[[ EXTRACTED RECORDS, beginning ]]

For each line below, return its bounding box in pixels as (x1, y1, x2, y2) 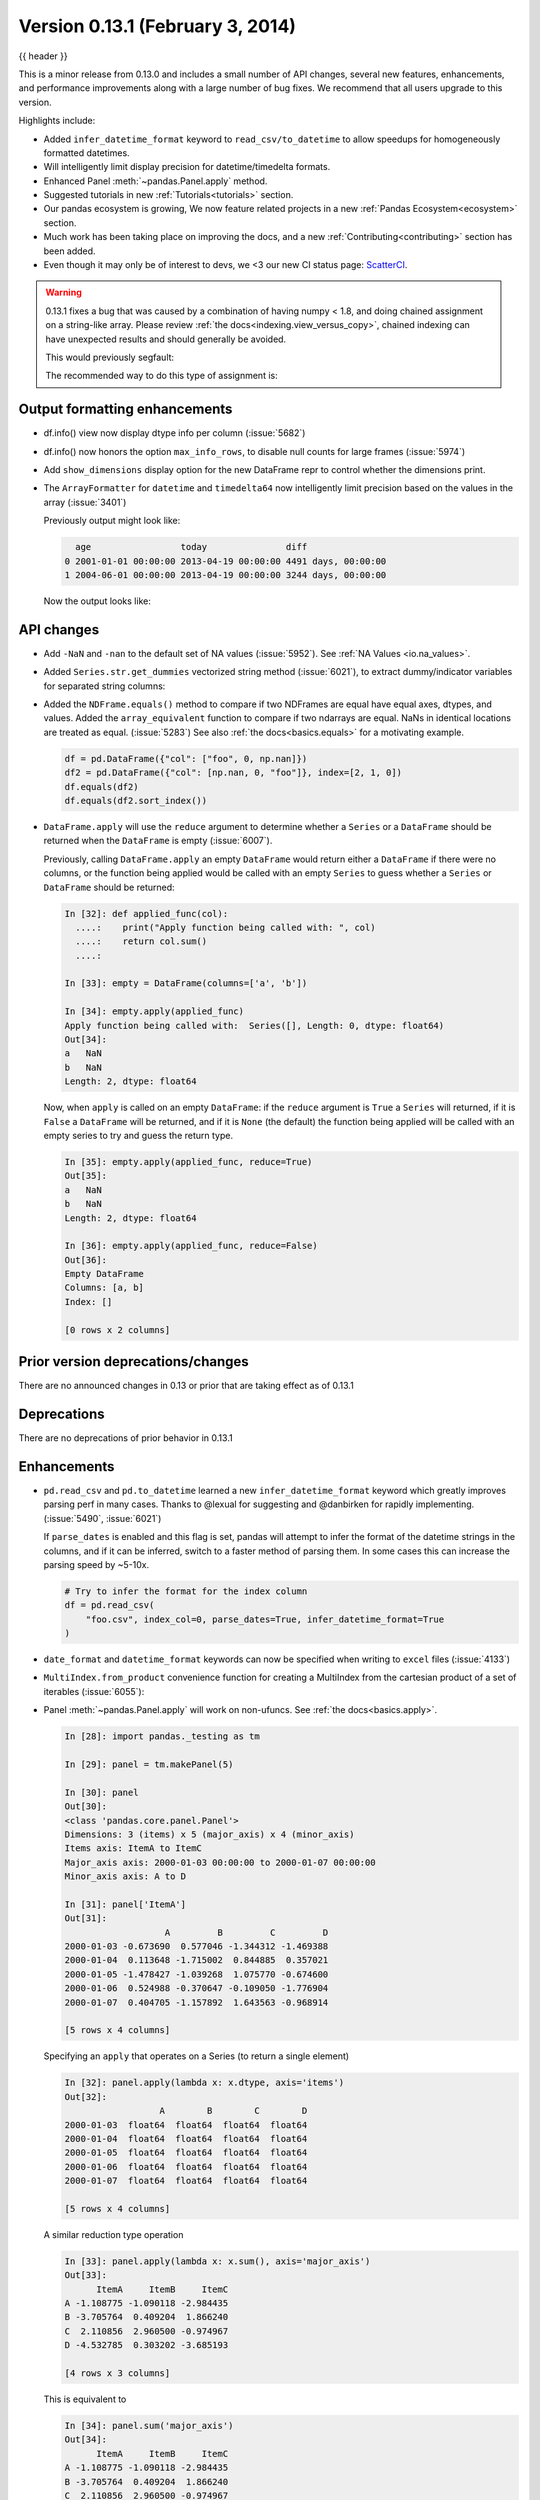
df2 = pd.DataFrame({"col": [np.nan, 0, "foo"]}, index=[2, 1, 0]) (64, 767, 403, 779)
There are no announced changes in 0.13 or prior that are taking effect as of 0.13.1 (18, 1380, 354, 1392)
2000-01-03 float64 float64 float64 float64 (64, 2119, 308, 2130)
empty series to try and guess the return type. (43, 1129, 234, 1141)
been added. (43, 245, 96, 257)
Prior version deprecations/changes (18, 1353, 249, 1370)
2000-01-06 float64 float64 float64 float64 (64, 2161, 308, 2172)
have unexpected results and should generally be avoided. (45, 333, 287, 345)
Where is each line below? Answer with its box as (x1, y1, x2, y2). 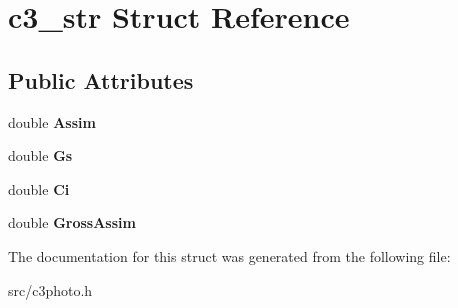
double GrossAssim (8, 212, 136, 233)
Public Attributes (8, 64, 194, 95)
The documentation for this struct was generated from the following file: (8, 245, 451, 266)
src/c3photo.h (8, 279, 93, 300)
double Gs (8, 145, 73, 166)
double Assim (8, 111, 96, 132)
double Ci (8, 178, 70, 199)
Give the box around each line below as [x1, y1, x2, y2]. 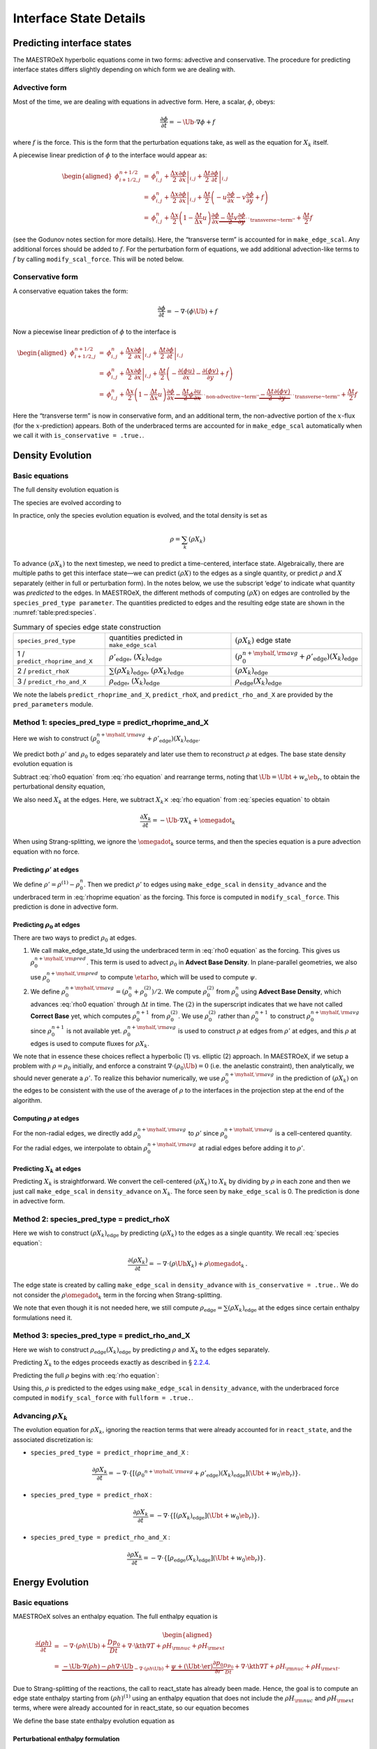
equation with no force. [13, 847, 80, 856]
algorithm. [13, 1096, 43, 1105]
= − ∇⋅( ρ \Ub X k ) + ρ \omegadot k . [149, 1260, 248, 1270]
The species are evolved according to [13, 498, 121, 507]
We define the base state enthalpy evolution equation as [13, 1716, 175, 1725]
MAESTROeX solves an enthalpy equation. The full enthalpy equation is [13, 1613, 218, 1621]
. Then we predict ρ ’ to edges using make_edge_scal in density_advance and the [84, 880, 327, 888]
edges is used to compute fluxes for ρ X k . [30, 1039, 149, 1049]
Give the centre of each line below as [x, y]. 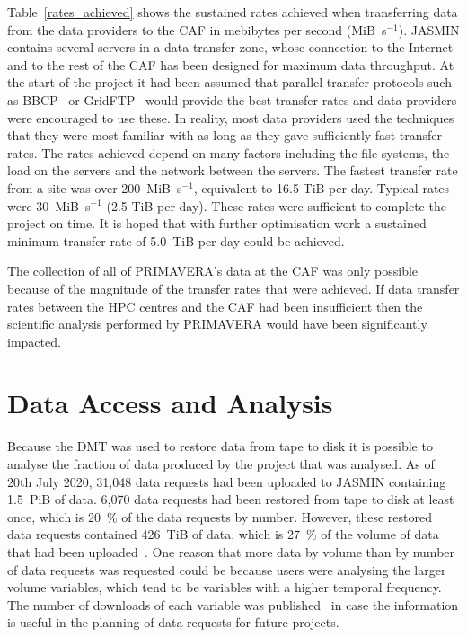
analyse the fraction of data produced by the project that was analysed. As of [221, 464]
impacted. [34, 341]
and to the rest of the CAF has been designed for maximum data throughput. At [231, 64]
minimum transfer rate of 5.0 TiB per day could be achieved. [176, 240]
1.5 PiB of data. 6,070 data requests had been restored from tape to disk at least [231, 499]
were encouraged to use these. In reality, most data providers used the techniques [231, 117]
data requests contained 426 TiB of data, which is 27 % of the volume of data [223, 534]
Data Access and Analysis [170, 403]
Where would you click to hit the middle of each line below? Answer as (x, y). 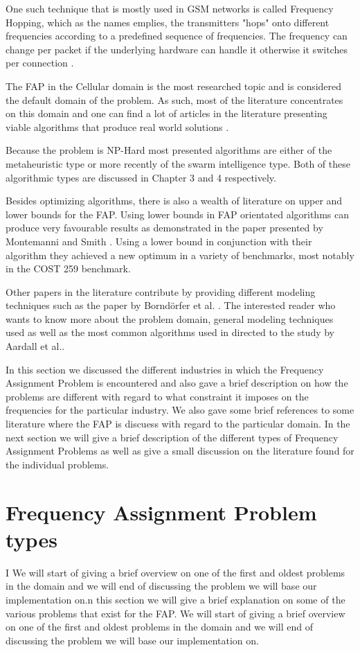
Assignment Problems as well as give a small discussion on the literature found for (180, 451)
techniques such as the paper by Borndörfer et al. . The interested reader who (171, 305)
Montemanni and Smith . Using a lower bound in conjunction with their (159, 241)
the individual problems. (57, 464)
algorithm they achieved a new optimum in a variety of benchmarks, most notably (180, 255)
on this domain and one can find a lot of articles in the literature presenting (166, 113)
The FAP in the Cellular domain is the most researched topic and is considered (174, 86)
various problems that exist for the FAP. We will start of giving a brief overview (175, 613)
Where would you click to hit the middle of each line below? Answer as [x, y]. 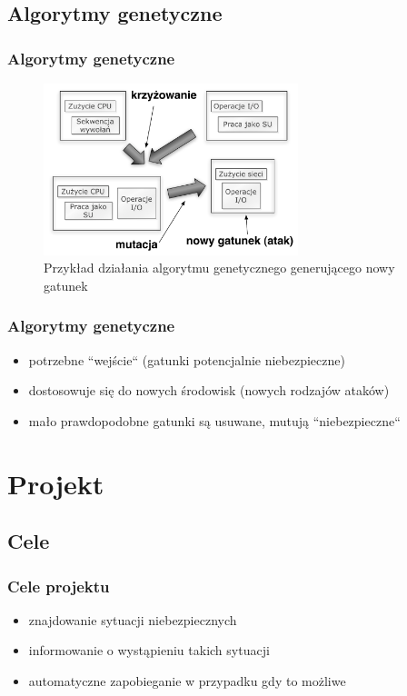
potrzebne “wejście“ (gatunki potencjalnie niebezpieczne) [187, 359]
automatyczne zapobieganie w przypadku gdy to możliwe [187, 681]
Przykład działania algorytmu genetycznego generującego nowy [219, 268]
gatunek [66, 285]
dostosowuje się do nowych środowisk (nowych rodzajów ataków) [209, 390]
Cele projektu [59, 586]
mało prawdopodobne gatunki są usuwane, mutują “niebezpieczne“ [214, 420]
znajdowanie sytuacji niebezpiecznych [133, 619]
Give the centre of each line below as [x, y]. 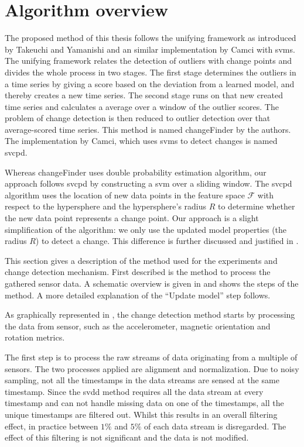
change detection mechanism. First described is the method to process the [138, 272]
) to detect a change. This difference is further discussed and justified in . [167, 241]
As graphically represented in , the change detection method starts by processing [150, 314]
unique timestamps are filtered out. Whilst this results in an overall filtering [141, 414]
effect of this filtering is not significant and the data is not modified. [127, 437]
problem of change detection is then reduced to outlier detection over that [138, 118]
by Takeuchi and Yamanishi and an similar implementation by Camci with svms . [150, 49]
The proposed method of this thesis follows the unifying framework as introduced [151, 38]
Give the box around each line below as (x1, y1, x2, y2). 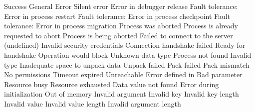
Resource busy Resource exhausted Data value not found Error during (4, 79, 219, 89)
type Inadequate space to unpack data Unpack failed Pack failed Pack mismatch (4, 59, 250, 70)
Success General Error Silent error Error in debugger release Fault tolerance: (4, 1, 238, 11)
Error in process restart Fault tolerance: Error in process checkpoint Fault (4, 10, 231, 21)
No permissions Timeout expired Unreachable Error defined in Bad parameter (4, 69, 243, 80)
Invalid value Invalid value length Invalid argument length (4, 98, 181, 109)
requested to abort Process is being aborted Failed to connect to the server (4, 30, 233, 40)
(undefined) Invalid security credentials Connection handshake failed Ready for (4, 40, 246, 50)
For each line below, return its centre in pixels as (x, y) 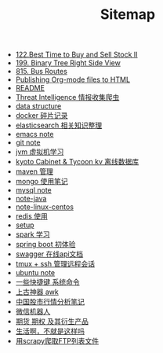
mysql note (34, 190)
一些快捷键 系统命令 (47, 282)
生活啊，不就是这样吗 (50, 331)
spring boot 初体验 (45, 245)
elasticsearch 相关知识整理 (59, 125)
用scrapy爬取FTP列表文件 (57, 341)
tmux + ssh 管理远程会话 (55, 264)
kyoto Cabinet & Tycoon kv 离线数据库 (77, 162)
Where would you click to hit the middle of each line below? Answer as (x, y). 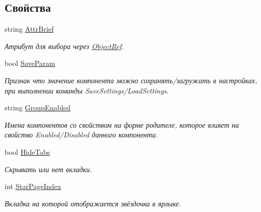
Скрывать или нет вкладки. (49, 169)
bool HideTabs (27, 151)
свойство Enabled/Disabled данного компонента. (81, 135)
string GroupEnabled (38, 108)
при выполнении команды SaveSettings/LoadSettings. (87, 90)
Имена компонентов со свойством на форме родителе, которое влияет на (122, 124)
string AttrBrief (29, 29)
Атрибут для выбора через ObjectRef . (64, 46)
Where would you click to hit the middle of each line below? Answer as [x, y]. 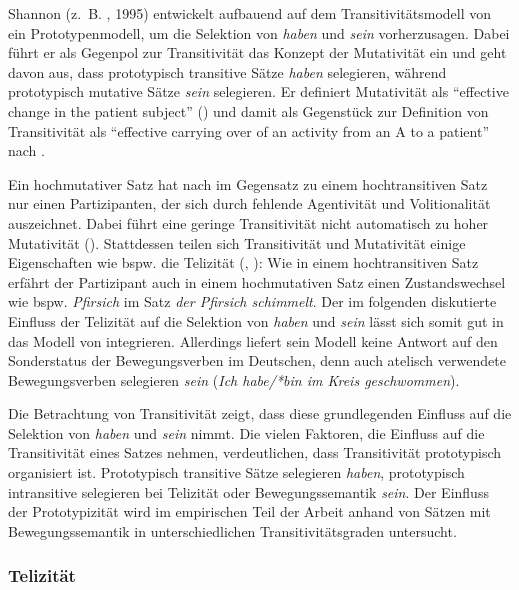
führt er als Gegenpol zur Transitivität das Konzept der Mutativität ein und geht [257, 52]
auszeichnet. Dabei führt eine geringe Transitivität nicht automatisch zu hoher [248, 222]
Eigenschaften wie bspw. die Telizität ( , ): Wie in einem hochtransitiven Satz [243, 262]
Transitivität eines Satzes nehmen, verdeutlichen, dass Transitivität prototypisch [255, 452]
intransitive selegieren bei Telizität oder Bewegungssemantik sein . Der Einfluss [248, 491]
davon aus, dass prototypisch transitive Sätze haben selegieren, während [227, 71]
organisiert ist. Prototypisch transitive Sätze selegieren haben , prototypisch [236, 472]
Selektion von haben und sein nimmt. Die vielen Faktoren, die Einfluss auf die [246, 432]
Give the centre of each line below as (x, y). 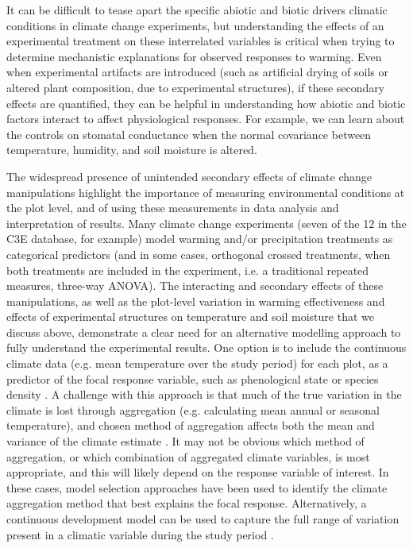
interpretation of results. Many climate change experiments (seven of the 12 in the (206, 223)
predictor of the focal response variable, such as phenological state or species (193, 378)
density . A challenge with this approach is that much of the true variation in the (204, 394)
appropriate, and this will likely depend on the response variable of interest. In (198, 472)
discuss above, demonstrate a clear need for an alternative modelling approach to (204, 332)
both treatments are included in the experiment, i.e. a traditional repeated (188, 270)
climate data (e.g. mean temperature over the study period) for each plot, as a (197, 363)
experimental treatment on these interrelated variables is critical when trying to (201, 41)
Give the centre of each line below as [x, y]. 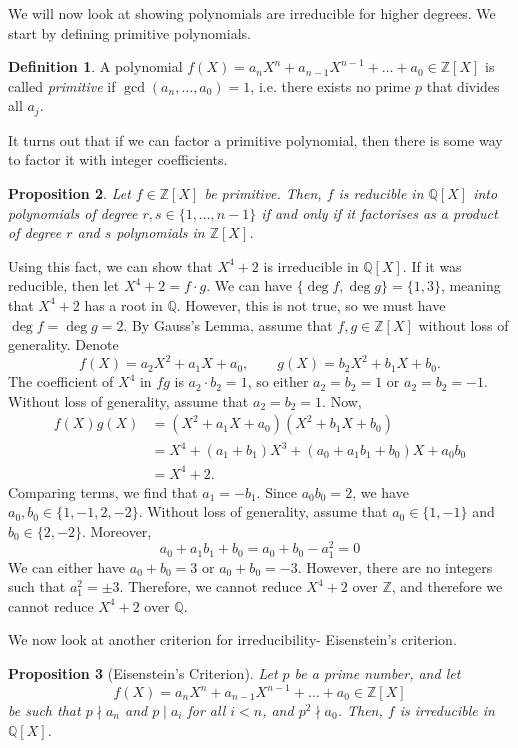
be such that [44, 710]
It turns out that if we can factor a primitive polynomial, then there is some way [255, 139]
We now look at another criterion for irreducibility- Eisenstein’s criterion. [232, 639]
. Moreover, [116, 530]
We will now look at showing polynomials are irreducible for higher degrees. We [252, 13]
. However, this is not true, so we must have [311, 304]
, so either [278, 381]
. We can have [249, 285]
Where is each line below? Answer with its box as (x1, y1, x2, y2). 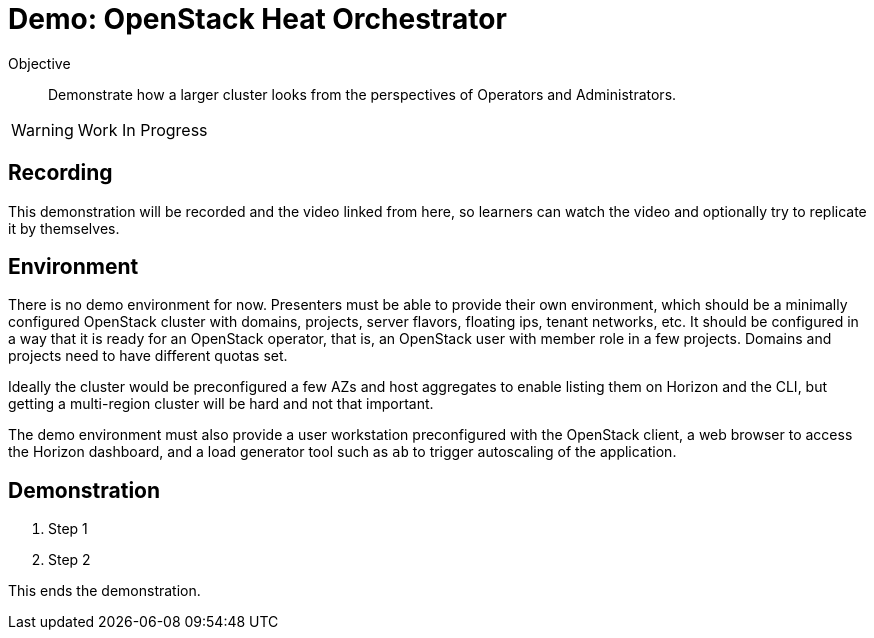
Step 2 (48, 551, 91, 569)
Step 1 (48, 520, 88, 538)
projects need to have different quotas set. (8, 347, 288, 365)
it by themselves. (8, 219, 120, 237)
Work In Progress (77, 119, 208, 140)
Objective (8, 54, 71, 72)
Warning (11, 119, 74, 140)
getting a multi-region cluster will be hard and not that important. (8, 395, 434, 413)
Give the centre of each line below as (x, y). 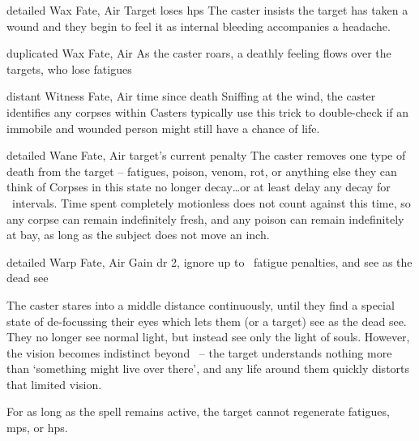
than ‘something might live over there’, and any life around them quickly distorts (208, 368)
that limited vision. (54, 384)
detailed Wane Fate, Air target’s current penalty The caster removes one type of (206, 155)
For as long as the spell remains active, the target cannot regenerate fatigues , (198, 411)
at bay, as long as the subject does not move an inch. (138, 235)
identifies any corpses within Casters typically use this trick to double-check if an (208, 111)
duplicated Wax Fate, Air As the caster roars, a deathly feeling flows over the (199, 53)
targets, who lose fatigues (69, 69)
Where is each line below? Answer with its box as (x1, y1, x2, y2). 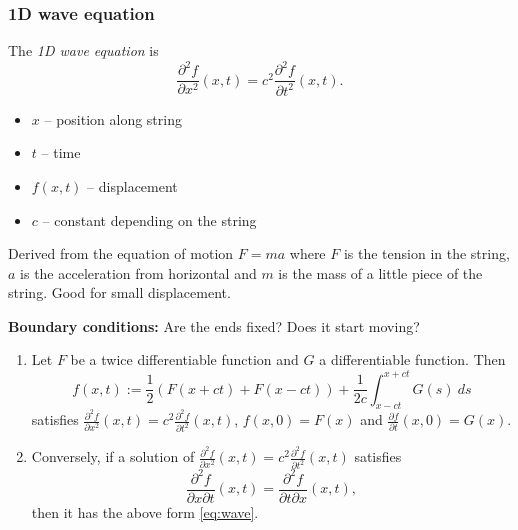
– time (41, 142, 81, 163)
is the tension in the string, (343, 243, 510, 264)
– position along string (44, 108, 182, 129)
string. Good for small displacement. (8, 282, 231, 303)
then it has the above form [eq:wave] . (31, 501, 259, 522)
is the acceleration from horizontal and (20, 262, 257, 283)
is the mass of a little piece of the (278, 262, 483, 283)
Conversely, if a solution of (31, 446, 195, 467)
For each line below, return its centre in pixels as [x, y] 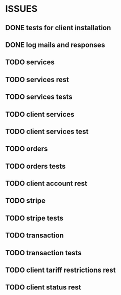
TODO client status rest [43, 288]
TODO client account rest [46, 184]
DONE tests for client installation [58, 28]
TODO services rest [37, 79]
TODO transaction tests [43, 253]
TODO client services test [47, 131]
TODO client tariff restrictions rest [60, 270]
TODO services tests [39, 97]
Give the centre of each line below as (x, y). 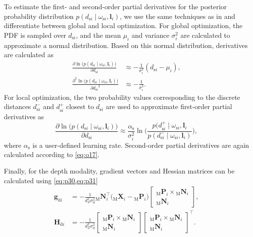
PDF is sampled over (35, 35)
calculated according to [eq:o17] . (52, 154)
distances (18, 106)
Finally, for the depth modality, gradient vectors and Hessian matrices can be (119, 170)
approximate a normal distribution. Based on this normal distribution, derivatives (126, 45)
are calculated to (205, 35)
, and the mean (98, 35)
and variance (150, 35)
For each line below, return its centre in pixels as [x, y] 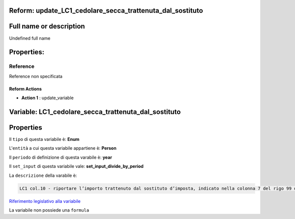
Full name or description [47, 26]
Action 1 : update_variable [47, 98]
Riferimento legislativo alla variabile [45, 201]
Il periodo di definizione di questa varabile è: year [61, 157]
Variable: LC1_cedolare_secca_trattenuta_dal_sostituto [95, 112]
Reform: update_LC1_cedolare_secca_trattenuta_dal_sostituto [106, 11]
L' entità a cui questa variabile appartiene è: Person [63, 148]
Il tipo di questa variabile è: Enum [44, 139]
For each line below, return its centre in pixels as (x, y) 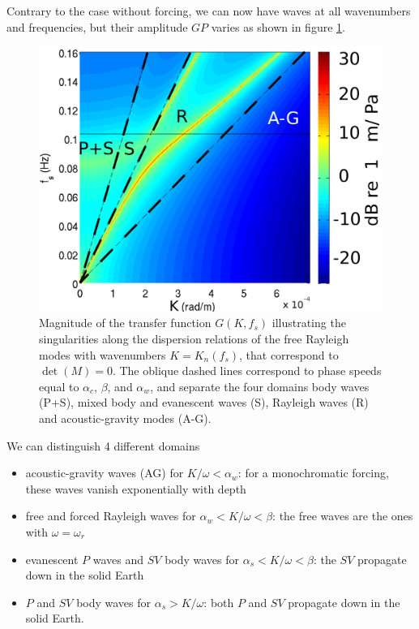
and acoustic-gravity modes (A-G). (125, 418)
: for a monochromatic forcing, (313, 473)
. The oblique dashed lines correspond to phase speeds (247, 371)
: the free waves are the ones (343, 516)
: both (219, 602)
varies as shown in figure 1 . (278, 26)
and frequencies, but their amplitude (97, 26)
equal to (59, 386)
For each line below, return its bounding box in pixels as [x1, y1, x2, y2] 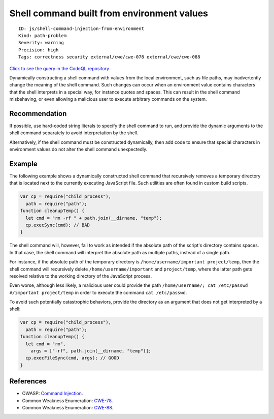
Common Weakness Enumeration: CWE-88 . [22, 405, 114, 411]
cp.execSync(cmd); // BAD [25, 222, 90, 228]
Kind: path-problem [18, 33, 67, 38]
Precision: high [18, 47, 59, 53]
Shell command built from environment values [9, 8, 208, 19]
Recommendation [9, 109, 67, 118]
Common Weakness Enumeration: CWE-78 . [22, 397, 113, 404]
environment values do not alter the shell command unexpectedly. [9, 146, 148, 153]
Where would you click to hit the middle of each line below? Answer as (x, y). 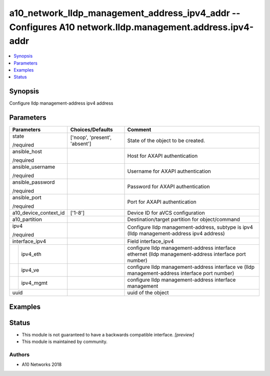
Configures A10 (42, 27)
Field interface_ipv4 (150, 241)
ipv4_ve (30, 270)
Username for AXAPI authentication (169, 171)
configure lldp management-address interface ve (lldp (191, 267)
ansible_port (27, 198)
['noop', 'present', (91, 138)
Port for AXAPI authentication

[[ EXTRACTED RECORDS, end ]]

[TASK]
Copy all lines above where "sein" is present.

[ANSWER TO THIS EXERCISE]
intransitive selegieren bei Telizität oder Bewegungssemantik sein . Der Einfluss [248, 491]
Selektion von haben und sein nimmt. Die vielen Faktoren, die Einfluss auf die [246, 432]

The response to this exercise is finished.